Brève histoire des sièges de la ville de Québec 

Dès sa fondation, la ville de Québec devient une importante forteresse qui défend la vallée laurentienne. Elle est située au point d’arrêt de la navigation océanique, à une place stratégique. C’est pourquoi la prise de Québec a toujours constitué l’objectif des envahisseurs du Canada. La ville sera assiégée à cinq reprises (six, si l’on compte le siège par les Français avec Lévis à leur tête en 1760).

En 1629, Samuel de Champlain livre la ville à des émissaires anglais, les frères Kirke, mais trois ans plus tard, Québec redevient française à la suite de la signature du traité de Saint-Germain-en-Laye.

En 1690, la ville avec le gouverneur Frontenac à sa tête, résiste à l’assaut de Phipps. En 1711, l’amiral Walker l’attaque, mais une grande partie de la flotte s’échoue sur les récifs de l’île-aux-Œufs, et il regagne Boston, où son navire amiral explose en rentrant (une suite de coïncidences ou une malédiction ?).

En 1759, les armées anglaises sous la conduite de Wolfe l’emportent sur les Français de Montcalm et l’année suivante, le chevalier de Lévis attaque la ville pour la reprendre, mais sans succès.

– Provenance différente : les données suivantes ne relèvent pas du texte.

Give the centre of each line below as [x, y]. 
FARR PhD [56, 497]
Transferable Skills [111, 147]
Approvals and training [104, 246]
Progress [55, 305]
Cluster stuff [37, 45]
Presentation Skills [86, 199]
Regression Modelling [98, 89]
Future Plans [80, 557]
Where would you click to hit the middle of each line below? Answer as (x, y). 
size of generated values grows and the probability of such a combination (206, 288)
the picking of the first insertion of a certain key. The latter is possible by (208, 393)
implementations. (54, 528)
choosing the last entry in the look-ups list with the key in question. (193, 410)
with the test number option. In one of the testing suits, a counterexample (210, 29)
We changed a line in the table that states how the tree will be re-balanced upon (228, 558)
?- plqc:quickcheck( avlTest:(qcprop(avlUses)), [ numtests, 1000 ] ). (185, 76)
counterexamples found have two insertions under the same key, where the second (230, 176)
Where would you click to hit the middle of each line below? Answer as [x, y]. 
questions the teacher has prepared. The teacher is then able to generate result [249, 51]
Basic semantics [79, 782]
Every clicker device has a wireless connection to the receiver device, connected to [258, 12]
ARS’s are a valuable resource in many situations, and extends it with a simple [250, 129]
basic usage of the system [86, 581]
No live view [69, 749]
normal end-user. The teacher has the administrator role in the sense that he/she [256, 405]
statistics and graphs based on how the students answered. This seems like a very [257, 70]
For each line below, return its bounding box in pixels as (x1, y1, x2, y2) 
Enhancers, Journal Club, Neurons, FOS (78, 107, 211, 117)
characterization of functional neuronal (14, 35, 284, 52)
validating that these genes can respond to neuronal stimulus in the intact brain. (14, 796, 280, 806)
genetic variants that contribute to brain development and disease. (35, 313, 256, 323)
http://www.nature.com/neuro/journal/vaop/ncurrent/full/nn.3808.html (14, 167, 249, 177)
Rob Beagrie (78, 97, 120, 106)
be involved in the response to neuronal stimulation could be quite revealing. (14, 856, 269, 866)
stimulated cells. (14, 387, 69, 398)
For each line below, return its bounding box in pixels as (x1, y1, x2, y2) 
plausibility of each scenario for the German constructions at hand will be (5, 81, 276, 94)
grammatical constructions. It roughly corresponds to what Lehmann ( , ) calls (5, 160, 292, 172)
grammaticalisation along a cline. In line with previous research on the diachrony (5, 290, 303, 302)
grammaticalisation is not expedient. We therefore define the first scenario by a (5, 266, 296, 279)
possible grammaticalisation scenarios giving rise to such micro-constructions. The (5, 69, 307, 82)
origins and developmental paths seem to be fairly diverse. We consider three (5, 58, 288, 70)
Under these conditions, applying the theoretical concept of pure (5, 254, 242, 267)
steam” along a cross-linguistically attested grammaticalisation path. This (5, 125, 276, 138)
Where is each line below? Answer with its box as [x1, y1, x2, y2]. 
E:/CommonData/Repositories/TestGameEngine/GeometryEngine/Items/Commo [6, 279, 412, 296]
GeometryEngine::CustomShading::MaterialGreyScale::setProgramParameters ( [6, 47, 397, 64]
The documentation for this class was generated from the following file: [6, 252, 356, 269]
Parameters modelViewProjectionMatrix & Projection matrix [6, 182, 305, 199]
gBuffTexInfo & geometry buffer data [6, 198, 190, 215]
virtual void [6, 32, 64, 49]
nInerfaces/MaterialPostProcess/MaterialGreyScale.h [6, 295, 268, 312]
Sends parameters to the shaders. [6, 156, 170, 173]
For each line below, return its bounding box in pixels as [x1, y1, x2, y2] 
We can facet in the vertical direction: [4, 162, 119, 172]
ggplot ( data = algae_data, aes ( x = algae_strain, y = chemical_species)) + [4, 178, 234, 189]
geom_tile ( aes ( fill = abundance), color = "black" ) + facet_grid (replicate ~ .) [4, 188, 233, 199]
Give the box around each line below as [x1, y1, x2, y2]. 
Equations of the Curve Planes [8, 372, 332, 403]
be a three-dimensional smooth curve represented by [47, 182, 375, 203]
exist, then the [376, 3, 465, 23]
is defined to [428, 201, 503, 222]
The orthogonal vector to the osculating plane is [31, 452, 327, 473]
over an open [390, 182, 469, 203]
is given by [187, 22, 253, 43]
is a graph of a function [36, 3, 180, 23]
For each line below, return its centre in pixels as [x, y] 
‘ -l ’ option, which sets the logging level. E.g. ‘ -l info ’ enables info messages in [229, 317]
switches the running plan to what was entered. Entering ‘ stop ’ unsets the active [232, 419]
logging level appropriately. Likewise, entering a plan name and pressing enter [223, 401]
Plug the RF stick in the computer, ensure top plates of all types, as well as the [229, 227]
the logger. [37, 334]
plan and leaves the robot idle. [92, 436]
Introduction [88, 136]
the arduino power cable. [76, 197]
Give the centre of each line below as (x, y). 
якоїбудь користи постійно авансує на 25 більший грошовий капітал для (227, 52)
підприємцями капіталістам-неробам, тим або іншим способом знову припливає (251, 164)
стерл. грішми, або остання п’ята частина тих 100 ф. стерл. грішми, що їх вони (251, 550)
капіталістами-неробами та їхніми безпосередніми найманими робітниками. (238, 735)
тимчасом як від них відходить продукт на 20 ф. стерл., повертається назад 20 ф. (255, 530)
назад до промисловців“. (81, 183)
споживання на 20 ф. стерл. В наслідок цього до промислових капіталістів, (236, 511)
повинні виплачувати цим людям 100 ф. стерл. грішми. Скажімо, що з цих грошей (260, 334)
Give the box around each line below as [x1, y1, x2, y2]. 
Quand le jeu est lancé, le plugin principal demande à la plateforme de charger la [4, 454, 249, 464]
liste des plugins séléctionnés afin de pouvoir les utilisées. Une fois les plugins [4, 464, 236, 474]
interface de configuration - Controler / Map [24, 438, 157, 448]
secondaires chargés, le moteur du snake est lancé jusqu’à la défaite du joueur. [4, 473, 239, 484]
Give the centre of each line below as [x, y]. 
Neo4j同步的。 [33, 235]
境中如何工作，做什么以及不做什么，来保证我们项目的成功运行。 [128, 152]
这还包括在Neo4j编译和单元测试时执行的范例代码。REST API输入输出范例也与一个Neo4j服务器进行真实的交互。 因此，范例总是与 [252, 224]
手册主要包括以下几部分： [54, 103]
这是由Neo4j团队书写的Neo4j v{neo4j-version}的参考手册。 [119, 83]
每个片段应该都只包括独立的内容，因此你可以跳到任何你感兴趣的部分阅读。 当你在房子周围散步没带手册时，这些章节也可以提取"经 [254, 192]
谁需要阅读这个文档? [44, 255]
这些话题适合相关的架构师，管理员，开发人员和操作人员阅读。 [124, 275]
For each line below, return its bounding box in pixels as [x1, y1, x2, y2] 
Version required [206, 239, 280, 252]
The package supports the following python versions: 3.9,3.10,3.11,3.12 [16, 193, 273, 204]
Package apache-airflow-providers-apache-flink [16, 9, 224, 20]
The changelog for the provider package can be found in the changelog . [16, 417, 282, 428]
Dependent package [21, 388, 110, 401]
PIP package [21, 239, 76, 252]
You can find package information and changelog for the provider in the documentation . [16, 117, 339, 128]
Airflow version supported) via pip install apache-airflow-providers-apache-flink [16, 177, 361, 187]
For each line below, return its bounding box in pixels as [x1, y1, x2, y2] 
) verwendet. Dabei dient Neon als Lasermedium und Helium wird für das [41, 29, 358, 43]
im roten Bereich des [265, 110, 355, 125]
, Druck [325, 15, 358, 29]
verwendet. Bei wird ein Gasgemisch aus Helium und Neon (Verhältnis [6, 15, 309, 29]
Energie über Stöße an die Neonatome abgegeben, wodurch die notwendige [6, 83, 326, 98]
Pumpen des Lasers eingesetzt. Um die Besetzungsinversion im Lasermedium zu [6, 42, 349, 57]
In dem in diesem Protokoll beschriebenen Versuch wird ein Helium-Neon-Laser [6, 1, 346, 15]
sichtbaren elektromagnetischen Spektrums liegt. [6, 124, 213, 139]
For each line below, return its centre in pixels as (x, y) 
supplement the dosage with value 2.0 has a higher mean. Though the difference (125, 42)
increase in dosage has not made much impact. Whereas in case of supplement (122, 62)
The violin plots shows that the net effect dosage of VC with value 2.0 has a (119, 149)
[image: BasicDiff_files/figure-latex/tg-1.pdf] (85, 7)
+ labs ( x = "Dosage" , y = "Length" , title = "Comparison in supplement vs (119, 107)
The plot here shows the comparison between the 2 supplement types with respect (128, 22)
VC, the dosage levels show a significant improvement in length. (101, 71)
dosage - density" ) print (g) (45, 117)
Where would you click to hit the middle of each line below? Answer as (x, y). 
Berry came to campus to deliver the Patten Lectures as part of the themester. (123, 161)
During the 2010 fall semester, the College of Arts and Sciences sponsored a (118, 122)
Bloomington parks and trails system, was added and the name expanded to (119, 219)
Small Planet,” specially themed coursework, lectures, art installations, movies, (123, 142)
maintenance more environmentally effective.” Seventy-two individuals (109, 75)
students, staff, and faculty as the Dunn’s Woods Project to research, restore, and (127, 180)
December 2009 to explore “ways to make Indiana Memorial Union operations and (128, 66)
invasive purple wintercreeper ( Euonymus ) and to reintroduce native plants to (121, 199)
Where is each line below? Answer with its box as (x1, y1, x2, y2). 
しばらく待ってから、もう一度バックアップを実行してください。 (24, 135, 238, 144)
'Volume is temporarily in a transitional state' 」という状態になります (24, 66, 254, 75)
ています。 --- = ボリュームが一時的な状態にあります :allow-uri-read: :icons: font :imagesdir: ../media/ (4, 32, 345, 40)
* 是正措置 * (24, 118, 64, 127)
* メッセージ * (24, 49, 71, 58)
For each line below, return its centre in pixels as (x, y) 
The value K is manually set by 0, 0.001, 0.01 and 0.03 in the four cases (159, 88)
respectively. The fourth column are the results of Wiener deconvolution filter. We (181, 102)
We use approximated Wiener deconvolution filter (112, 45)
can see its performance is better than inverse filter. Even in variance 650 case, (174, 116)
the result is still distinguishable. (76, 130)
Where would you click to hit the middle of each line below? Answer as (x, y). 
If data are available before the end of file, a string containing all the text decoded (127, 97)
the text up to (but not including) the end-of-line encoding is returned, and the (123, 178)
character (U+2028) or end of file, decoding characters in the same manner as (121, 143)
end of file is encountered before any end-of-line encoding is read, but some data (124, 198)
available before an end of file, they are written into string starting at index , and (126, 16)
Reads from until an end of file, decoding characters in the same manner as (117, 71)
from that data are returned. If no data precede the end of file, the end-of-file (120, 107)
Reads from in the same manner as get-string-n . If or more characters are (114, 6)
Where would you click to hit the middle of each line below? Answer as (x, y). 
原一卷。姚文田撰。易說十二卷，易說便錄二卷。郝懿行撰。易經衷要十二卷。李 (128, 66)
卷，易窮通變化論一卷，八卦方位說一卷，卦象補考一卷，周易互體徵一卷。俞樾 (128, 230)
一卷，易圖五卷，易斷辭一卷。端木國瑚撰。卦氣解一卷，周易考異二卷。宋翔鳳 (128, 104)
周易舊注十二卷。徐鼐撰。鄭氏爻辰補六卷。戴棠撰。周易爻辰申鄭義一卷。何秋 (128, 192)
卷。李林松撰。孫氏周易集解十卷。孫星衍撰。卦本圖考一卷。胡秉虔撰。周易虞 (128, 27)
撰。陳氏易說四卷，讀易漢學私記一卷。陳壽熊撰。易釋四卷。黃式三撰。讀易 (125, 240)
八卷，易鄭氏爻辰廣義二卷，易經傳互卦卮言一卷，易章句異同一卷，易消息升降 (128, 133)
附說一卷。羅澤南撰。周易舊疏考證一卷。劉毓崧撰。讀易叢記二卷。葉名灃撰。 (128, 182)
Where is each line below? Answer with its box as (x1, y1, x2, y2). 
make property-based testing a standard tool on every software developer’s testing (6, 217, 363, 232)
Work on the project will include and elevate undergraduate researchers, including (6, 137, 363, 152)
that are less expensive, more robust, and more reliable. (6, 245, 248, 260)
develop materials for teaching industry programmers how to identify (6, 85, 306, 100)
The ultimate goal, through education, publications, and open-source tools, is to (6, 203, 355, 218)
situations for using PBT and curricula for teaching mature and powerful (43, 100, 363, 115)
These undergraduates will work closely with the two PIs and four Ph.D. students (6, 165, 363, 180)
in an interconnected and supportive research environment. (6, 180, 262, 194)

Finalement, en décembre 1775, le général américain Montgomery tombe et son armée est repoussée.

Les conflits entre les Français et les Anglais sont générés par des mésententes au sujet du droit de pêche, de la délimitation des frontières et de la prise de territoires, comme c’est le cas pour l’Acadie. Les colonies combattent souvent avant même que la métropole n’ait déclaré la guerre.

Pour la ville de Québec, la défaite des Français dans la guerre des Sept ans, en 1759, est particulièrement lourde de conséquences.

Le 10 février 1763, le traité de Paris est signé, et la Nouvelle-France devient une colonie anglaise. C’est le début du déplacement de la ville au second rang des villes du Québec.